#### WORK INSTRUCTIONS:
Only an exact copy is wanted: the lines from the one holding "First-wesbite [9, 6, 112, 27]" through the last line below, minus the pictures.

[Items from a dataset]

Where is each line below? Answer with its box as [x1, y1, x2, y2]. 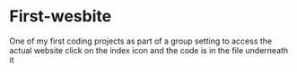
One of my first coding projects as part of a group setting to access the [9, 36, 272, 46]
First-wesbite [9, 6, 112, 27]
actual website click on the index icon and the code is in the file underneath [9, 44, 289, 55]
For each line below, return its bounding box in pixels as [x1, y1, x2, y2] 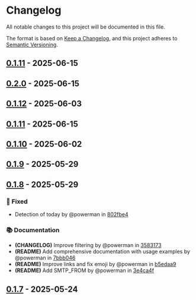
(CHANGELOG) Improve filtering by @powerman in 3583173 [14, 242, 162, 249]
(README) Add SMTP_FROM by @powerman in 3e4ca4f [14, 267, 155, 274]
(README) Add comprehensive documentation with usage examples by [14, 248, 191, 255]
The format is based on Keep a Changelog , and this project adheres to [6, 34, 178, 42]
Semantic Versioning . [6, 41, 58, 48]
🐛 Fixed [6, 197, 28, 206]
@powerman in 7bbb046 [14, 254, 76, 261]
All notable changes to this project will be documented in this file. [6, 23, 166, 30]

#### TASK ANSWER:
First-wesbite [9, 6, 112, 27]
actual website click on the index icon and the code is in the file underneath [9, 44, 289, 55]
For each line below, return its bounding box in pixels as [x1, y1, x2, y2] 
(CHANGELOG) Improve filtering by @powerman in 3583173 [14, 242, 162, 249]
(README) Add SMTP_FROM by @powerman in 3e4ca4f [14, 267, 155, 274]
(README) Add comprehensive documentation with usage examples by [14, 248, 191, 255]
The format is based on Keep a Changelog , and this project adheres to [6, 34, 178, 42]
Semantic Versioning . [6, 41, 58, 48]
🐛 Fixed [6, 197, 28, 206]
@powerman in 7bbb046 [14, 254, 76, 261]
All notable changes to this project will be documented in this file. [6, 23, 166, 30]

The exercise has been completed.